Do You Take Your Trading Seriously? 
Take this Quiz to Find Out.

by
Van K. Tharp, Ph.D.

We’ve had a lot of interest lately in our two year Super Trader program. More people are taking their investment education seriously and preparing themselves just like they would in any other profession. They don’t want to be average investors or traders who constantly lose or fail to outperform the market. Instead, they want to be Super Traders. Is this you? 

In my new book, Super Trader: Make Consistent Profits in Good and Bad Markets, there is a short quiz that I reprinted here.

1. Do I treat my trading/investing like a business? Have I prepared for it like a business?

2. Do I have a business plan—a working document to guide my trading business?

3. Do I identify and address my mistakes regularly (a mistake means not following my rules)?

4. Am I following a regular procedure to prevent mistakes?

5. Do I have a tested system? Do I know its System Quality Number™?

6. Do I know how that system will perform in different kinds of markets? 

7. Do I know what kind of market we are in now? Do I know what to expect from my system in such a market?

8. When it’s not expected to do well because of the market type, do I stop trading it? 

9. Do I have exit points preplanned for every position I currently have in the market?

10. Have I developed specific objectives for my trading?

11. Do I understand that I achieve my objectives through a position sizing (TM) algorithm? Have I developed a specific position sizing algorithm to meet my objectives?

12. Do I understand the importance of the above points?

13. Do I understand that I create my own investment results through my thinking and beliefs? Do I accept responsibility for that creation?

14. Do I regularly work on myself to make sure that I follow the above points?

Circle all of the responses that are true for you. If you have not circled at least ten of the fourteen, then you are NOT taking your trading seriously. Your financial health is in danger. It just shows you how much work you need to do. And if you are a beginner, then I strongly recommend that you read the Super Trader book as a starting point. 

If you are past that point and are really serious about becoming a Super Trader soon or down the road, then I recommend that you enroll in our upcoming Super Trader teleconference. The teleconference will start on Monday September 28th at 8 PM with the all-important topic of “Working on Yourself.” But this teleconference is not just one day—it’s in a series format spread over five days.

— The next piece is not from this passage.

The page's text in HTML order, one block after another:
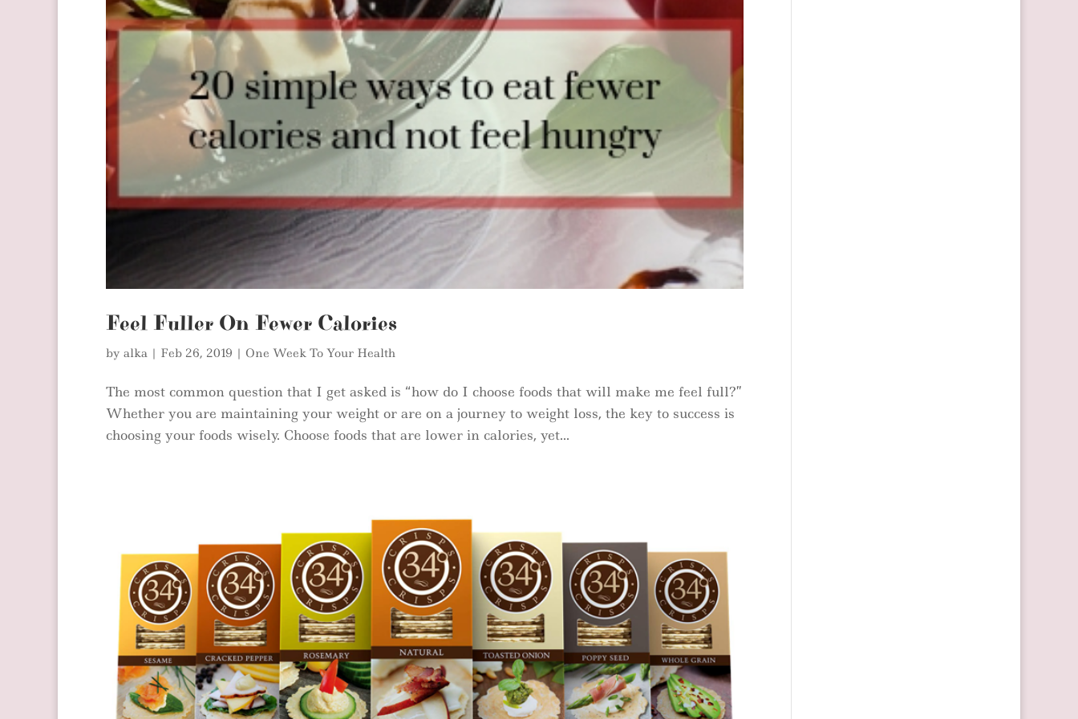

Each day will include an hour of packed information related to becoming a Super Trader plus time for your questions.

Here are the five topics:

1) Working on Yourself (developing a solid core)

2) Developing a Business Plan to Guide Your Trading/Investing

3) Understanding Market Type and Developing Core Systems to Fit Each Market Type

4) Knowing Your Objectives and Using Position Sizing to Meet Your Objectives

5) Learning How Efficient You Are and Using the 12 Tasks of Trading to Eliminate Mistakes

I’ll spend the full hour plus with you on each session, so you’ll be getting at least six hours of my time in these teleconferences. My hourly rate for private consulting is $1,000 per hour.

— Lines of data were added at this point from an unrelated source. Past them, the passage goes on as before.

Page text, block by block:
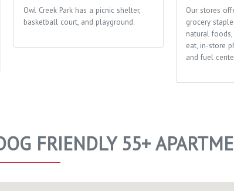
Owl Creek Park has a picnic shelter,
basketball court, and playground.
Our stores
grocery
natural
eat, in-store
and fuel
FRIENDLY 55+
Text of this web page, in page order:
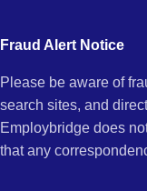
and
Fraud Alert Notice
Please be aware of
search sites, and
Employbridge does
that any

RJ Hixson, our Vice President of Research and Development, will also be a part of this teleconference. RJ understands these topics thoroughly because he’s been through them and has completed the Super Trader program. I consider him to be a mentor to our current Super Traders, and he’ll be a mentor to you on this teleconference. You’ll be getting at least six hours of RJ’s time in these teleconferences, as well.

In addition, I expect that about ten of our current Super Trader candidates will also be listening into this teleconference. They can give you their feedback about what it’s like to be going through these steps right now.

So just based upon what I’ve told you, what do you think this teleconference might be worth? Just based on my consulting time with a small group, we might price it at $6,000. And when you add the expertise of everyone on the call, it might be worth something like $10,000. But the teleconference is not $10,000. We’re charging only $399 for it—that’s less than $80 per hour.

Also, we have a special deal running right now: you can attend the teleconference for only about $180. That’s less than half price. And you can do your friends a big favor in the process. All we ask is that you buy 10 copies of the Super Trader book. Keep one and give the rest to your friends or work colleagues. Your friends and colleagues will appreciate you even more, and you’ll help nine or ten of them gain insight about becoming successful with their accounts. Click here for details of this offer. 

About Van Tharp: Trading coach, and author, Dr. Van K. Tharp is widely recognized for his best-selling books and his outstanding Peak Performance Home Study program - a highly regarded classic that is suitable for all levels of traders and investors. You can learn more about Van Tharp at www.iitm.com. 

 

Request from Van

Commodities Data Request

I was planning on doing a market type analysis of the commodity market using the DBC ETF (exchange traded fund) as my data set. However, I have less than 1,000 days of data for DBC and that’s not enough for a good market-type sample. If you have a database of about 5,000 (or more) days of commodity prices (OHLC), we’d appreciate a copy. The CRB/CCI index would be fine. Interestingly, the DBC data looks very different from all of the other markets  I’ve looked at, so I’m looking forward to this project. Email me at van (at) iitm.com (or use the feedback form below).

Thanks, Van

Trading Tip

What’s Fueling the Stock Market Rally?

 by 

D.R. Barton, Jr.

“A billion here, a billion there and pretty soon you’re talking real money.”—unknown, though often ascribed to Sen. Everett Dirksen

At first glance, the title of today’s piece is pretty silly. We all know what’s fueling this rally—lots and lots and lots of free money. The amount of money sloshing around has gotten so absurd that it makes Senator Dirksen (or whoever coined the phrase from our opening quote) look like a piker. 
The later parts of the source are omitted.